>>
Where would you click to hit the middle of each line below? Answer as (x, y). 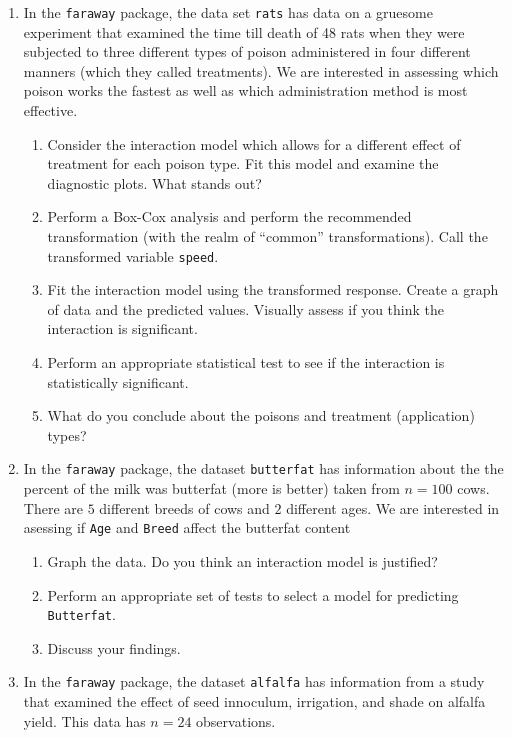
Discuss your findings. (114, 647)
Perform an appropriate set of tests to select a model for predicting (253, 594)
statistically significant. (118, 381)
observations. (236, 720)
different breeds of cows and (184, 507)
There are (53, 507)
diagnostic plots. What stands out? (154, 182)
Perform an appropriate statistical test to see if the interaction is (246, 362)
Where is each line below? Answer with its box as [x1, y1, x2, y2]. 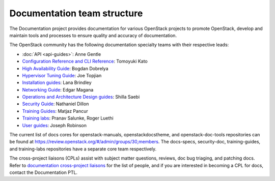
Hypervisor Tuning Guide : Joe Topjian [22, 72, 102, 78]
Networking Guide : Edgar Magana [22, 86, 94, 93]
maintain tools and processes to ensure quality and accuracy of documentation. [9, 32, 177, 38]
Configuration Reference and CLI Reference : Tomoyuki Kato [22, 58, 148, 65]
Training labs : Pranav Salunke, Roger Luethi [22, 115, 114, 122]
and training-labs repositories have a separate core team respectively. [9, 145, 157, 152]
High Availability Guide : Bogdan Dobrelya [22, 65, 109, 71]
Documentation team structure [9, 8, 143, 19]
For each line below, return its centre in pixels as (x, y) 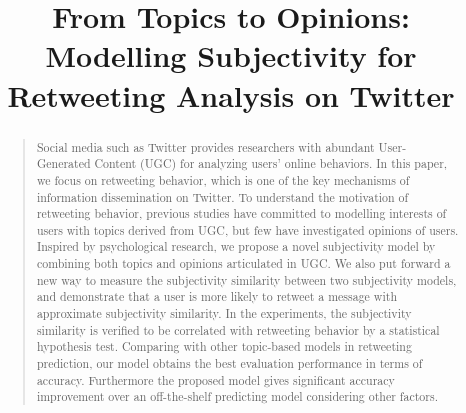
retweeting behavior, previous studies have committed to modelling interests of (241, 213)
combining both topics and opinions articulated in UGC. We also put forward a (243, 263)
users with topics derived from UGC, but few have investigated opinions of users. (247, 229)
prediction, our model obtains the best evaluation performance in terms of (229, 363)
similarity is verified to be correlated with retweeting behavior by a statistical (238, 329)
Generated (63, 163)
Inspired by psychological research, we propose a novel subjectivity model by (236, 246)
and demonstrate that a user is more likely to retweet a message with (216, 296)
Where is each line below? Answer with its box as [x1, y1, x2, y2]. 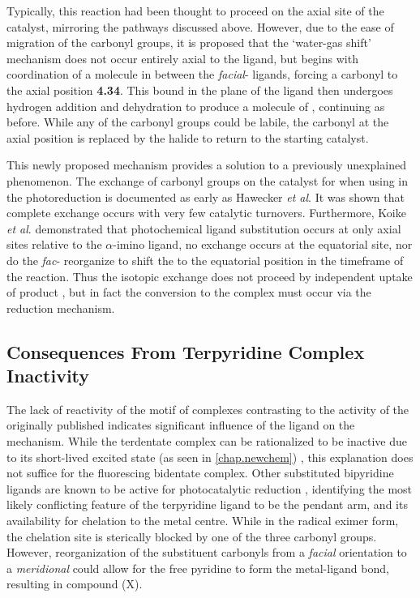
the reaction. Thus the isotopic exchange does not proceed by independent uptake [6, 267, 413, 284]
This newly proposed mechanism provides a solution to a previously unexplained [6, 156, 406, 173]
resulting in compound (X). [6, 575, 143, 592]
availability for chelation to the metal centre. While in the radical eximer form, [6, 512, 399, 529]
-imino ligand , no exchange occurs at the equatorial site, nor [113, 236, 413, 253]
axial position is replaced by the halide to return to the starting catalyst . [6, 129, 369, 146]
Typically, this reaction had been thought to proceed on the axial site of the [6, 2, 384, 19]
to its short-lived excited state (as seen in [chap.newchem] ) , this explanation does [6, 448, 414, 465]
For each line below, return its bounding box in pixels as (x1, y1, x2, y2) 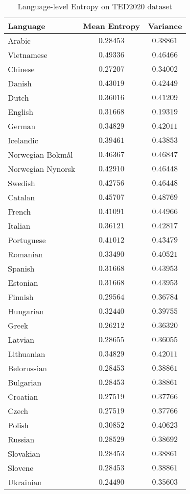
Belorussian (8, 362, 47, 374)
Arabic (8, 35, 31, 46)
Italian (8, 220, 30, 231)
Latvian (8, 334, 35, 345)
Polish (8, 419, 29, 431)
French (8, 206, 31, 217)
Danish (8, 78, 32, 89)
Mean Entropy (83, 20, 140, 31)
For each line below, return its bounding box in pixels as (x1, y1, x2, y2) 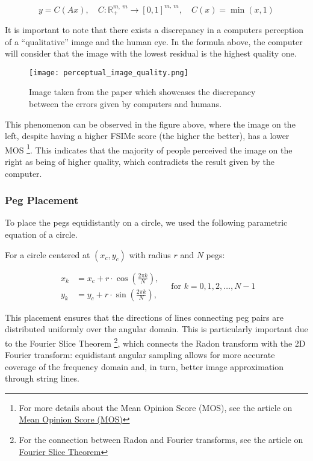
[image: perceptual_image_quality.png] (29, 68, 188, 77)
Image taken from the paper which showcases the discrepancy (29, 85, 256, 98)
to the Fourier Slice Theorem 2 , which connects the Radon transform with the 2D (5, 335, 306, 349)
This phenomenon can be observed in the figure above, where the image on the (5, 117, 296, 130)
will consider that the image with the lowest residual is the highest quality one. (5, 47, 297, 60)
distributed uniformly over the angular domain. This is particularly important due (5, 323, 308, 335)
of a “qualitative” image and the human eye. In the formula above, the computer (5, 35, 303, 48)
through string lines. (5, 372, 79, 385)
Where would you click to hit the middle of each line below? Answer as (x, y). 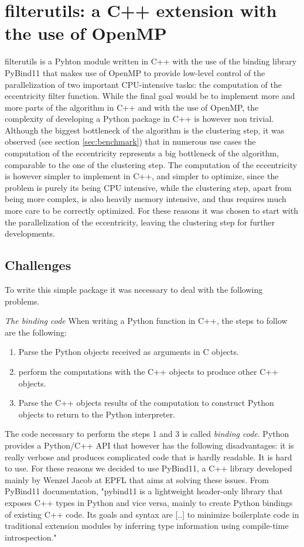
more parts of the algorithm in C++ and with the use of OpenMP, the (132, 107)
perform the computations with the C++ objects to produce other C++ (148, 371)
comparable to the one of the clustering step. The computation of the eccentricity (151, 164)
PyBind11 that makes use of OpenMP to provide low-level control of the (135, 72)
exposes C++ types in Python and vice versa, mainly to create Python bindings (149, 502)
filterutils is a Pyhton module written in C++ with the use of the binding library (151, 61)
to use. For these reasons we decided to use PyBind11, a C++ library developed (148, 468)
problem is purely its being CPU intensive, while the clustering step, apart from (148, 187)
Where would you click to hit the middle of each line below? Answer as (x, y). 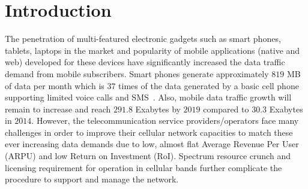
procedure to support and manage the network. (92, 179)
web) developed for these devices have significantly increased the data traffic (145, 62)
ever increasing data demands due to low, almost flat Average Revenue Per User (152, 144)
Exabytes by (158, 109)
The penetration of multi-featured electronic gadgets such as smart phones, (143, 39)
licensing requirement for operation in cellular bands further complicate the (143, 167)
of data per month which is (55, 85)
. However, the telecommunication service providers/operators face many (165, 121)
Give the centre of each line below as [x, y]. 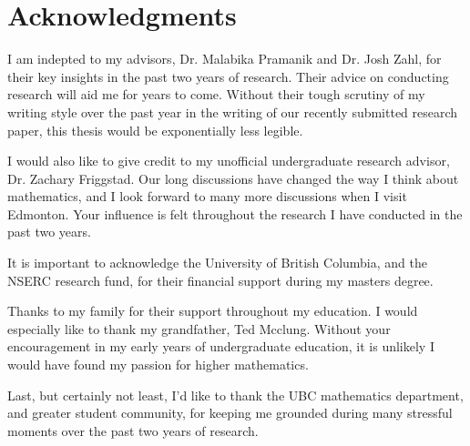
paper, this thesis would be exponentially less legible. [155, 130]
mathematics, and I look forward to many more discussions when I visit [207, 196]
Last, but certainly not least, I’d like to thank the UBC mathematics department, [235, 395]
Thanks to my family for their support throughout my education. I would [213, 311]
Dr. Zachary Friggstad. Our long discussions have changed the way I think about [233, 178]
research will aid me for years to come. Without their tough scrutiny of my [216, 94]
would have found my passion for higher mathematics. [158, 365]
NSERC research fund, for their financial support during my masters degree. [220, 280]
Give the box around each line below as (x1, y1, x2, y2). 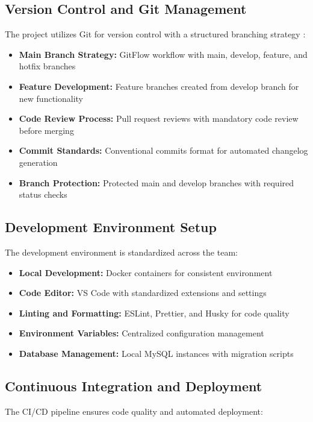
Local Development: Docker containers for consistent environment (19, 266, 273, 279)
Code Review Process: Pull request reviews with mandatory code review (19, 112, 299, 125)
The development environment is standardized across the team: (5, 245, 238, 258)
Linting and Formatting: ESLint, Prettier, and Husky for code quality (19, 306, 290, 319)
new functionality (19, 92, 83, 104)
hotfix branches (19, 60, 76, 72)
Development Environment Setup (5, 218, 217, 236)
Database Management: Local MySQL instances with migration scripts (19, 347, 294, 359)
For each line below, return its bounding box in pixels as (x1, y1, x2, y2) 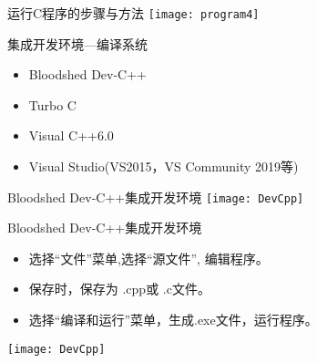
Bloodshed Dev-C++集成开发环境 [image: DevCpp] (7, 187, 304, 206)
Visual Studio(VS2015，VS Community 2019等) (28, 157, 299, 176)
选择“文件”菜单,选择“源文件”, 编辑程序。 (28, 248, 269, 267)
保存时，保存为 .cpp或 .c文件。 (28, 279, 210, 298)
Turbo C (28, 95, 77, 114)
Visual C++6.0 (28, 126, 114, 145)
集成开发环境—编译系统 (7, 34, 148, 53)
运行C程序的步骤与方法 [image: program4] (7, 4, 260, 22)
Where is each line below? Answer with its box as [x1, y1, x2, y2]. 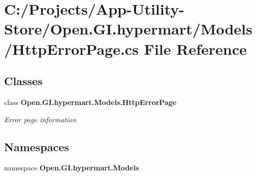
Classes [4, 73, 43, 89]
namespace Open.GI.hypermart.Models [4, 162, 139, 173]
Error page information [4, 114, 77, 124]
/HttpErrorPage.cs [4, 38, 139, 59]
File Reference [144, 38, 247, 59]
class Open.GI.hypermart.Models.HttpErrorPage [4, 96, 177, 107]
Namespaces [4, 138, 69, 154]
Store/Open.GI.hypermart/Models [4, 18, 252, 39]
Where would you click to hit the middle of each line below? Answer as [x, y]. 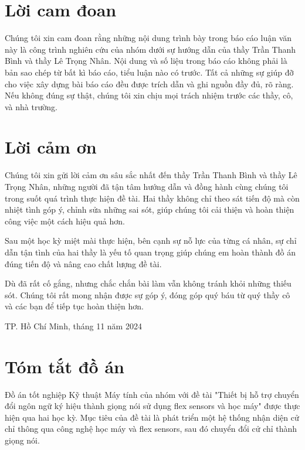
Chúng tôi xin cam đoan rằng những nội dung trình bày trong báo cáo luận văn [148, 38]
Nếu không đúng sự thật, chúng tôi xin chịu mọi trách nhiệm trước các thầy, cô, [149, 95]
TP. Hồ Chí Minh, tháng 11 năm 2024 [73, 325]
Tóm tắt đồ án [65, 366]
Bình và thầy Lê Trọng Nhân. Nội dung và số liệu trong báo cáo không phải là [146, 61]
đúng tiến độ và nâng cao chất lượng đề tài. [83, 263]
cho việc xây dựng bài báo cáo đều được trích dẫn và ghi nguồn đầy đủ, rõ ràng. [149, 83]
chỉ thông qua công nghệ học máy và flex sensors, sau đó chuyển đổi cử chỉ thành [151, 429]
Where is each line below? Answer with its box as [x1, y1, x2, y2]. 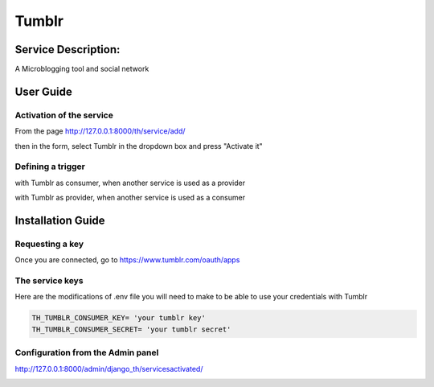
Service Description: [14, 43, 121, 56]
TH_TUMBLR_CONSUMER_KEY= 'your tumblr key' [31, 314, 207, 323]
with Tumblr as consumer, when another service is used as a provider [14, 178, 245, 187]
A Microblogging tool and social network [14, 64, 149, 74]
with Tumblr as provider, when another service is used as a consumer [14, 193, 245, 203]
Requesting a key [14, 238, 84, 249]
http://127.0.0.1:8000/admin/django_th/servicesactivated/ [14, 364, 203, 373]
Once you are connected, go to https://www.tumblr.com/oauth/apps [14, 255, 240, 265]
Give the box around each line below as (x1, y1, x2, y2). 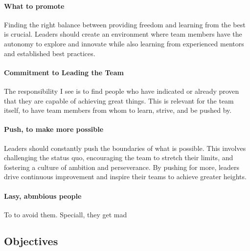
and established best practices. (4, 48, 95, 58)
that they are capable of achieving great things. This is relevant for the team (4, 95, 234, 105)
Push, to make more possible (4, 124, 104, 134)
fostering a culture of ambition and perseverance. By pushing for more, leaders (4, 162, 240, 172)
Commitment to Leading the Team (4, 67, 124, 77)
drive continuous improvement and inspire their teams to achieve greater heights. (4, 171, 247, 182)
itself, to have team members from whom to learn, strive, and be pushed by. (4, 105, 232, 115)
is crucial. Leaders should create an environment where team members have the (4, 29, 242, 39)
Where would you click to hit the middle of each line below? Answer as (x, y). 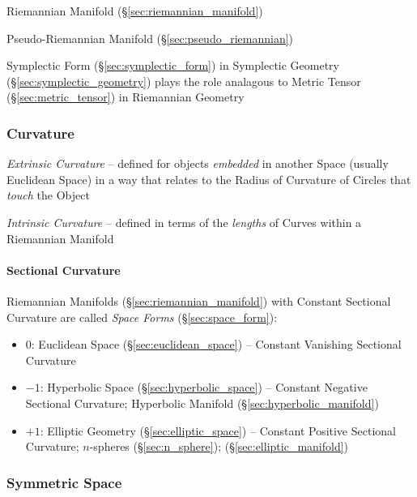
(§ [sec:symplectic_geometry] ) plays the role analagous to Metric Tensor (184, 81)
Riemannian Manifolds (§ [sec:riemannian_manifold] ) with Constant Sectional (199, 300)
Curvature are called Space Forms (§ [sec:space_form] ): (142, 317)
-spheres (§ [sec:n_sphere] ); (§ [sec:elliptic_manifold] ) (219, 446)
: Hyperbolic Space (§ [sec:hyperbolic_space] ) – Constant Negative (204, 387)
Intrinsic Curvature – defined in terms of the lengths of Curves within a (184, 222)
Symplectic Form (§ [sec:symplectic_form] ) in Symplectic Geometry (173, 65)
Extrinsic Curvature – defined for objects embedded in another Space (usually (198, 163)
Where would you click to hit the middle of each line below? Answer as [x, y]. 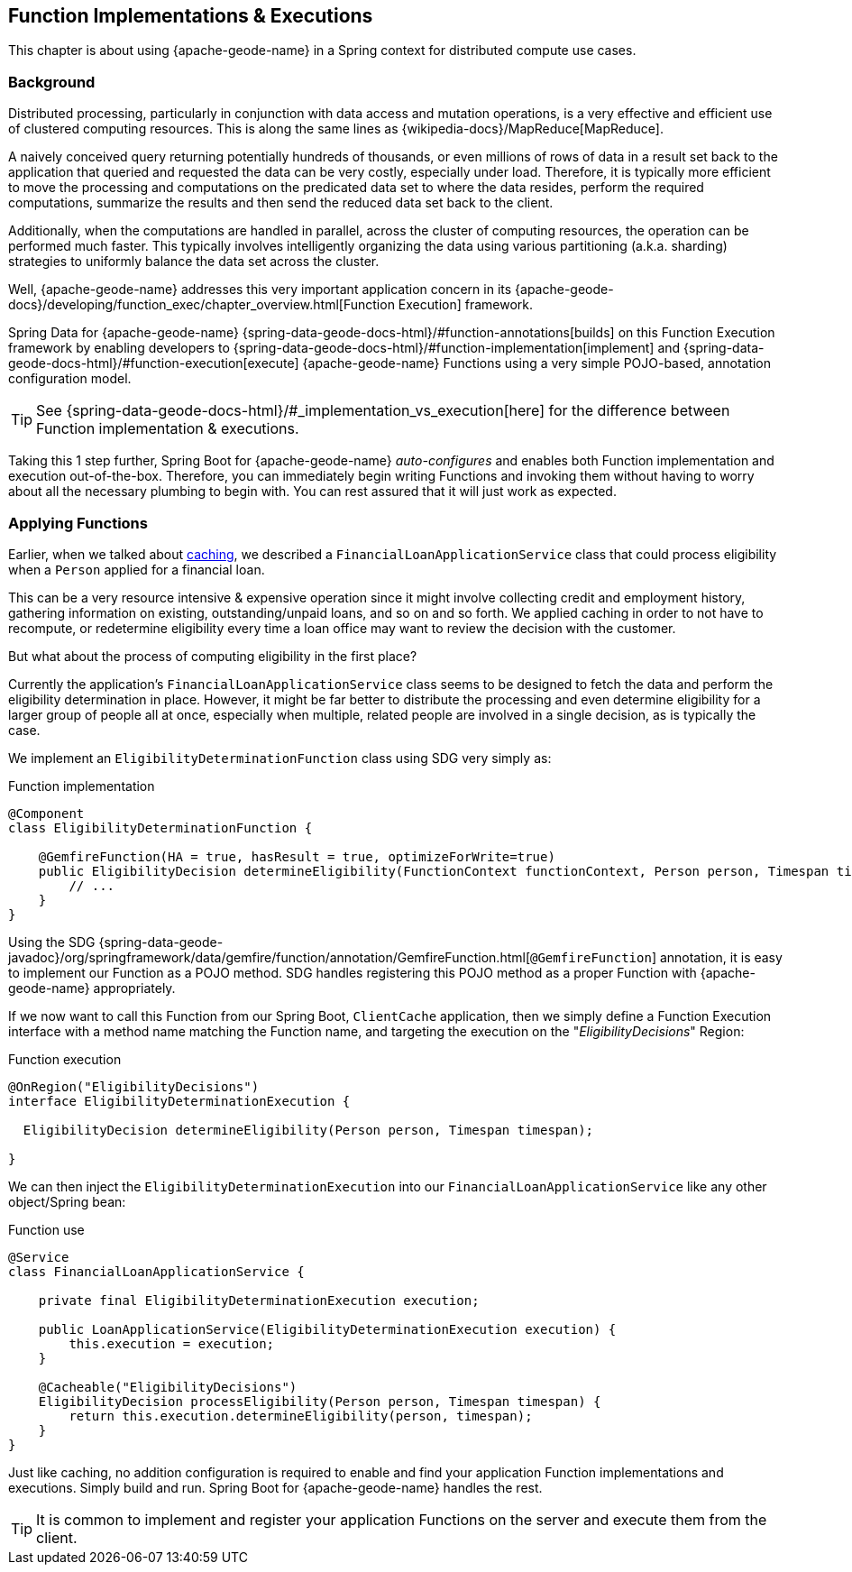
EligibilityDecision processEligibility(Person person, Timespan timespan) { [320, 1401]
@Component [46, 813]
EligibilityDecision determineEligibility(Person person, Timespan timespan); [308, 1130]
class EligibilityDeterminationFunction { [160, 827]
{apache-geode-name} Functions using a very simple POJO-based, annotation [537, 363]
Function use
<<
■ HOW TO COMPLETE THIS TASK ■
Filter this listing and copy only the lines holding the word "research".

■ TASK RESULT ■
Inspired by psychological research, we propose a novel subjectivity model by (236, 246)
research will aid me for years to come. Without their tough scrutiny of my [216, 94]
NSERC research fund, for their financial support during my masters degree. [220, 280]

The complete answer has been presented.